TASK STATEMENT: From the listing below, count the lines that contain the string "mesures", then state only that number.

MATERIAL PROVIDED: Begin

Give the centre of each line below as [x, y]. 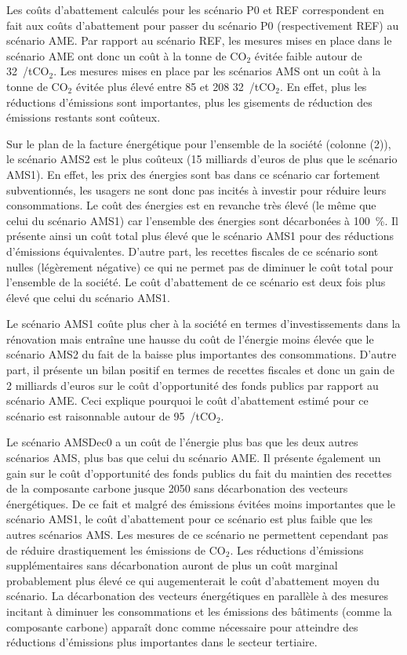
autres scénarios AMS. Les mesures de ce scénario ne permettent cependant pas [198, 534]
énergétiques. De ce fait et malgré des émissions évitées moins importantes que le [201, 503]
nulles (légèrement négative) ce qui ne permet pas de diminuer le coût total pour [200, 266]
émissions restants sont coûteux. [84, 117]
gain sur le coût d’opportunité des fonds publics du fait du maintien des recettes [199, 473]
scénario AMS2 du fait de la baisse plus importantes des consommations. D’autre [202, 354]
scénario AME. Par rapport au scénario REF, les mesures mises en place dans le [199, 40]
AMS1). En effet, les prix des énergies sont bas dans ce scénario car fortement [193, 174]
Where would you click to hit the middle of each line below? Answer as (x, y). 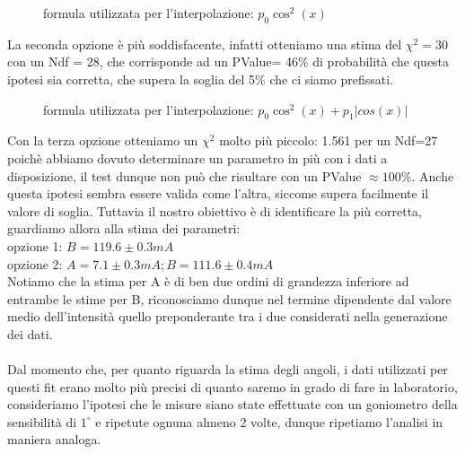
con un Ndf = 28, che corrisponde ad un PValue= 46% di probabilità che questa (228, 61)
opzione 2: (35, 263)
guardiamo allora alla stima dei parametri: (124, 228)
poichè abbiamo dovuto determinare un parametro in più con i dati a (197, 157)
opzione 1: (35, 245)
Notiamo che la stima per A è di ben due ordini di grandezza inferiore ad (208, 281)
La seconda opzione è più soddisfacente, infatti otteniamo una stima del (205, 44)
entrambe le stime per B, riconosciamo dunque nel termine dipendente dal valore (229, 298)
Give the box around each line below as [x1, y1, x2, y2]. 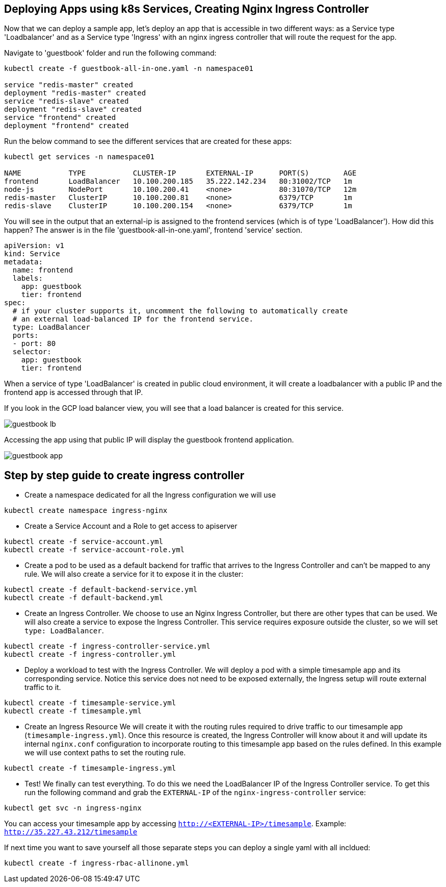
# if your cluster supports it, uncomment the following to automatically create [12, 307, 348, 315]
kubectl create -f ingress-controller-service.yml [4, 642, 211, 651]
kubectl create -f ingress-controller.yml [4, 650, 176, 659]
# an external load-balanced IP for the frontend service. [12, 315, 253, 324]
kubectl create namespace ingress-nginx [4, 506, 168, 515]
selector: [12, 348, 51, 356]
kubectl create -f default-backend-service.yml [4, 585, 198, 594]
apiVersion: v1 [4, 241, 65, 250]
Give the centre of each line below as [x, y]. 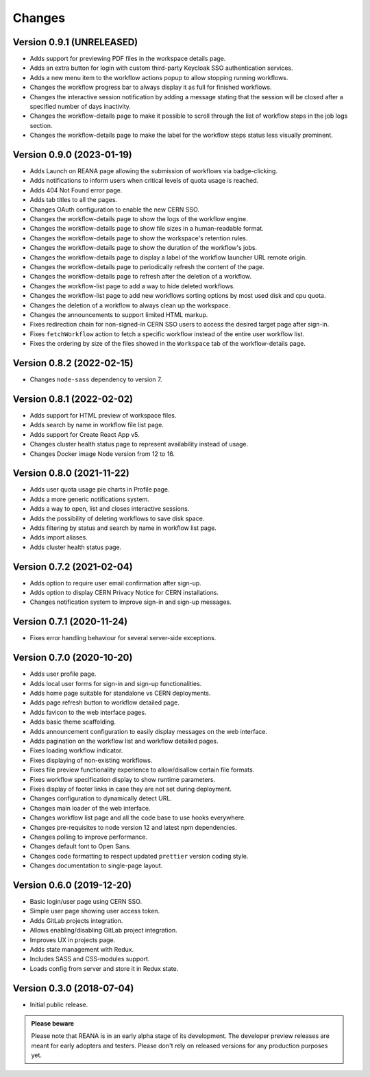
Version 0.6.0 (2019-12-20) [72, 885]
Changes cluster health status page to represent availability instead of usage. [139, 444]
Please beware [53, 1023]
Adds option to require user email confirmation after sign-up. [115, 583]
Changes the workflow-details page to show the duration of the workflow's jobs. [143, 248]
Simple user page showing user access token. [95, 911]
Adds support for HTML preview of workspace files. [103, 415]
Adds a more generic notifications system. [90, 499]
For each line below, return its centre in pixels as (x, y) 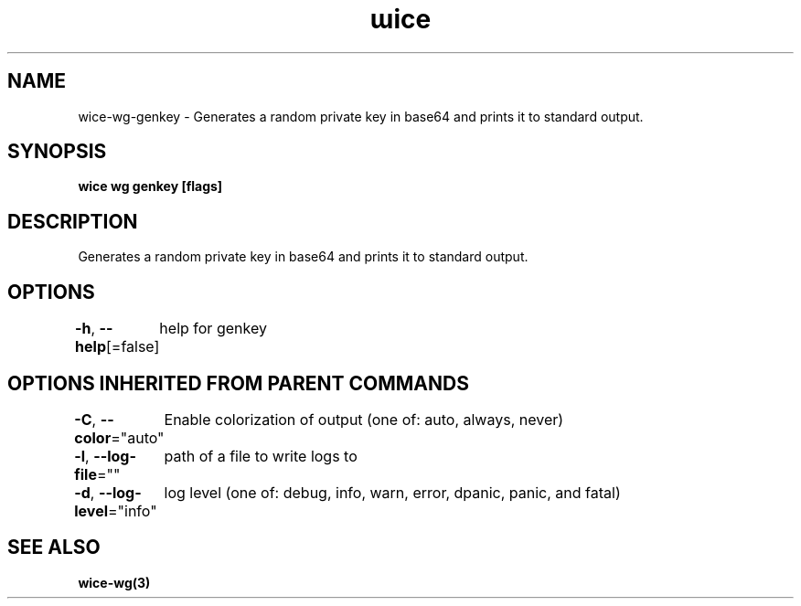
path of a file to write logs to (261, 456)
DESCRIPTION (73, 221)
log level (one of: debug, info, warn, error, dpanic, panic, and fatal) (392, 492)
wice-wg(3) (114, 582)
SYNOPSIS (57, 152)
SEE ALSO (54, 548)
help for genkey (213, 329)
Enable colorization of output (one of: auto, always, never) (364, 419)
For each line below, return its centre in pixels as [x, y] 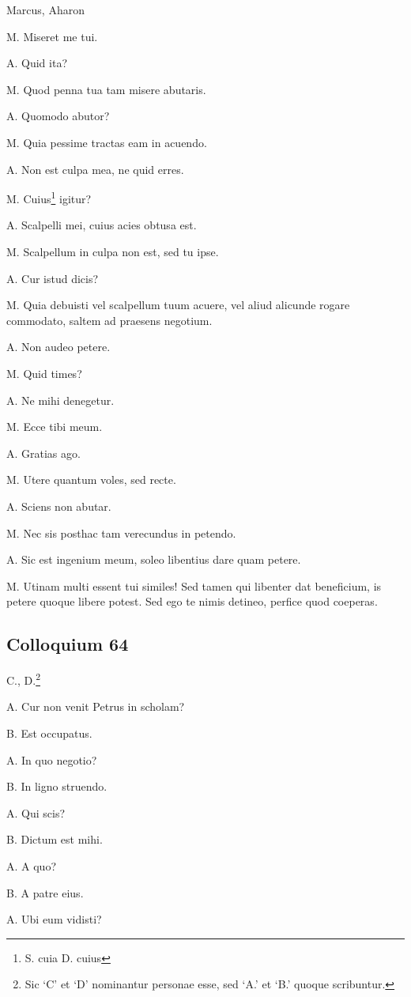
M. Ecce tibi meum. [55, 427]
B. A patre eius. [45, 892]
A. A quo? [31, 865]
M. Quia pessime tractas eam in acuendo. [107, 142]
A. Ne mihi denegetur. [60, 400]
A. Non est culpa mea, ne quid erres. [95, 169]
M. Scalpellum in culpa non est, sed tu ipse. [113, 251]
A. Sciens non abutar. [59, 506]
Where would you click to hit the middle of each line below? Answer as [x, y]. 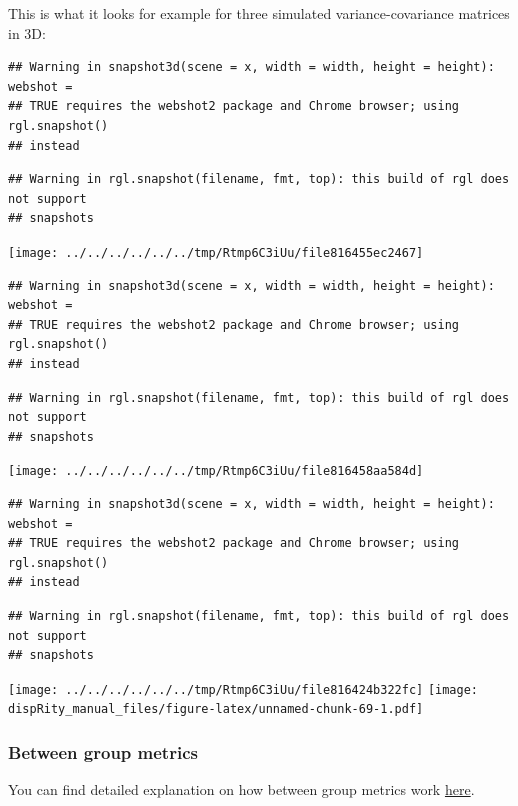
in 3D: [27, 32]
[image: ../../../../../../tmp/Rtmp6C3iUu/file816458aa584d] [216, 471]
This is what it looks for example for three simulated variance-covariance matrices [259, 13]
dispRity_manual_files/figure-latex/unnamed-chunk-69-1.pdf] [216, 709]
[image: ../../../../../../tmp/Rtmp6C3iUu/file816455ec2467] [216, 252]
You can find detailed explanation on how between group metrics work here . [241, 789]
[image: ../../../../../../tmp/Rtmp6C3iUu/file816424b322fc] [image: [243, 689]
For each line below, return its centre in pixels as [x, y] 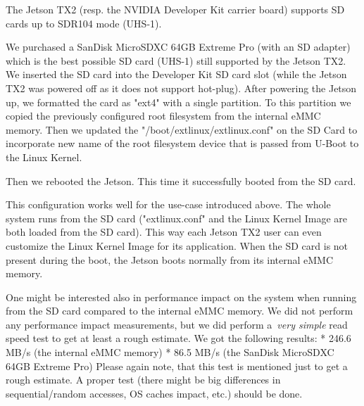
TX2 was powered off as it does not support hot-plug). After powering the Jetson [181, 88]
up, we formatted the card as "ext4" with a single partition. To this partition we [178, 102]
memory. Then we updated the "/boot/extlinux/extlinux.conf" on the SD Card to [182, 129]
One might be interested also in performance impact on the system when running [181, 297]
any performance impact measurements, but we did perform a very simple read [177, 324]
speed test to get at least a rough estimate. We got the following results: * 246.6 [178, 338]
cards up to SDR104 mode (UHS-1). [84, 23]
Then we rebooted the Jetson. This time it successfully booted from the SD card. [181, 180]
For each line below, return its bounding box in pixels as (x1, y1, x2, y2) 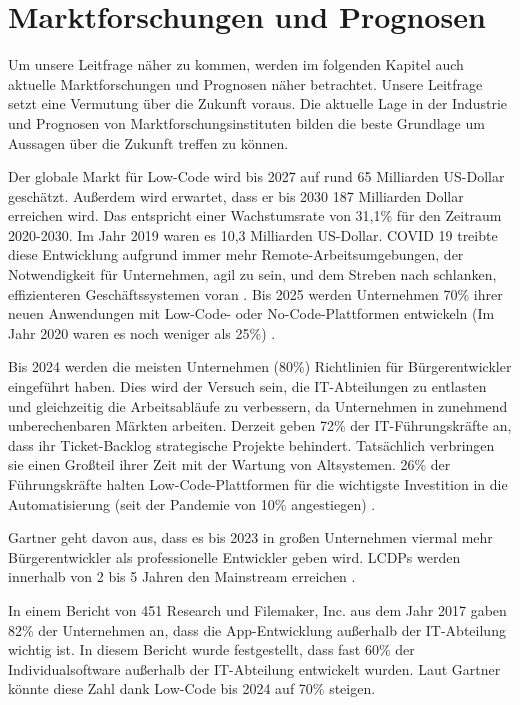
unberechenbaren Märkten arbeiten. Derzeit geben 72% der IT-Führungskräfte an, (8, 415, 512, 436)
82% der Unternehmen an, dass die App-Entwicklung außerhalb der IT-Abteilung (8, 619, 506, 640)
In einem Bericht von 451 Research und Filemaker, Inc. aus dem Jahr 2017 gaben (8, 599, 507, 620)
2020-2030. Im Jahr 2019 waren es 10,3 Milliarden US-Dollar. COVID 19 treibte (8, 224, 498, 245)
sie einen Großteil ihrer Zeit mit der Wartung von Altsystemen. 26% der (8, 454, 451, 475)
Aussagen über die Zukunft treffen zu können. (8, 132, 289, 153)
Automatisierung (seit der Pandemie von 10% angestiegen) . (8, 493, 376, 514)
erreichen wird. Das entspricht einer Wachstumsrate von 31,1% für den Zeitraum (8, 205, 502, 226)
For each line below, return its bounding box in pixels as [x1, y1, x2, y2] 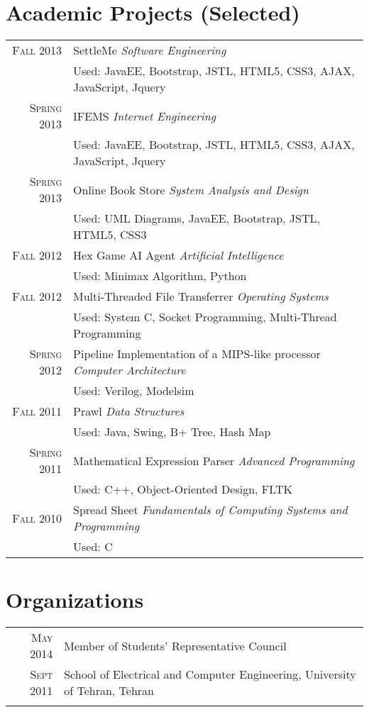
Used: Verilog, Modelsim [73, 382, 194, 399]
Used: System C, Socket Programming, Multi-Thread [73, 308, 337, 326]
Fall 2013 [12, 42, 62, 59]
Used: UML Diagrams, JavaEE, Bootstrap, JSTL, [73, 210, 320, 227]
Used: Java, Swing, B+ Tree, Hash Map [73, 423, 271, 440]
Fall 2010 [12, 509, 62, 526]
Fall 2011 [12, 403, 62, 420]
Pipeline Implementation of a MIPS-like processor [73, 345, 321, 362]
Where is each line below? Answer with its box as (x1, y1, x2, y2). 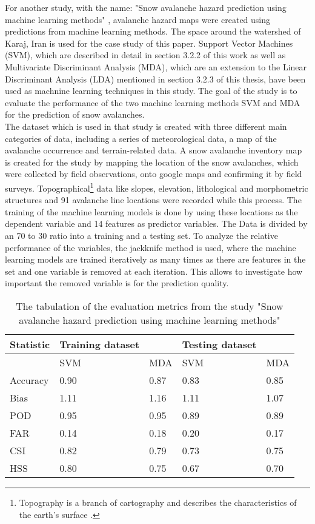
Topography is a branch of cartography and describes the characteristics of (19, 495, 297, 508)
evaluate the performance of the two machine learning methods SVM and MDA (5, 96, 300, 109)
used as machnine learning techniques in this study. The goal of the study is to (5, 84, 297, 97)
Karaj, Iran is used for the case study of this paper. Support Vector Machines (5, 36, 293, 49)
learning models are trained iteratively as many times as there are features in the (5, 253, 306, 266)
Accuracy (10, 372, 49, 387)
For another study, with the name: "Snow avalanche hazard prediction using (5, 1, 287, 13)
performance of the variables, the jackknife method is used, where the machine (5, 241, 296, 254)
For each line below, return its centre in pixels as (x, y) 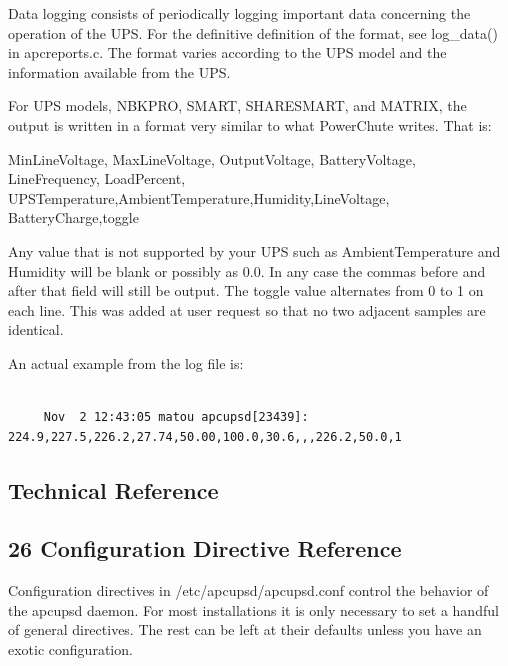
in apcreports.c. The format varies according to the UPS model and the (227, 52)
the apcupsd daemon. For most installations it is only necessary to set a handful (253, 609)
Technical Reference (113, 489)
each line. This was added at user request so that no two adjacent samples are (247, 309)
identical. (36, 329)
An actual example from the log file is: (126, 362)
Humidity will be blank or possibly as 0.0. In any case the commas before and (247, 270)
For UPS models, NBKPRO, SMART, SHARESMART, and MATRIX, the (237, 105)
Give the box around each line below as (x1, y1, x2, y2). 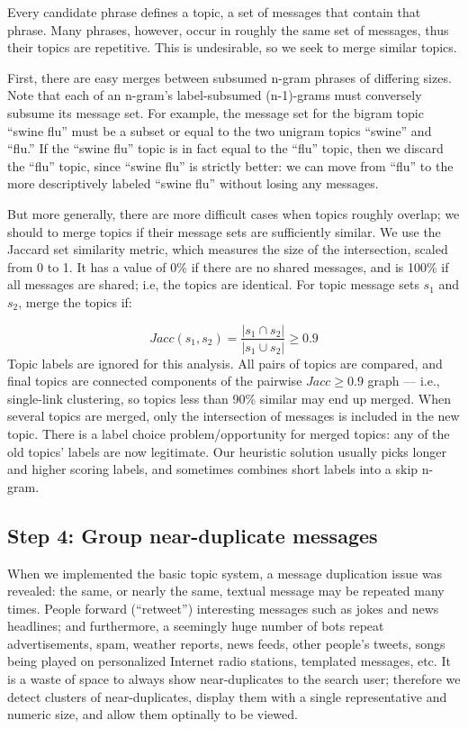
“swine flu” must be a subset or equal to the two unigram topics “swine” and (7, 121, 432, 140)
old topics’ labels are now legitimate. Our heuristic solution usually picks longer (7, 442, 446, 460)
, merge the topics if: (18, 292, 132, 311)
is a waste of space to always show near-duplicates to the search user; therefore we (7, 670, 461, 688)
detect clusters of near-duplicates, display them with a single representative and (7, 687, 447, 706)
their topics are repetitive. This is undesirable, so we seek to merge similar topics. (7, 38, 457, 57)
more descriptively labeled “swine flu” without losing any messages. (7, 174, 379, 193)
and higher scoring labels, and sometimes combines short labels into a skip (7, 460, 418, 478)

MATERIAL PROVIDED: End

SOLUTION FOR THIS EXERCISE: 2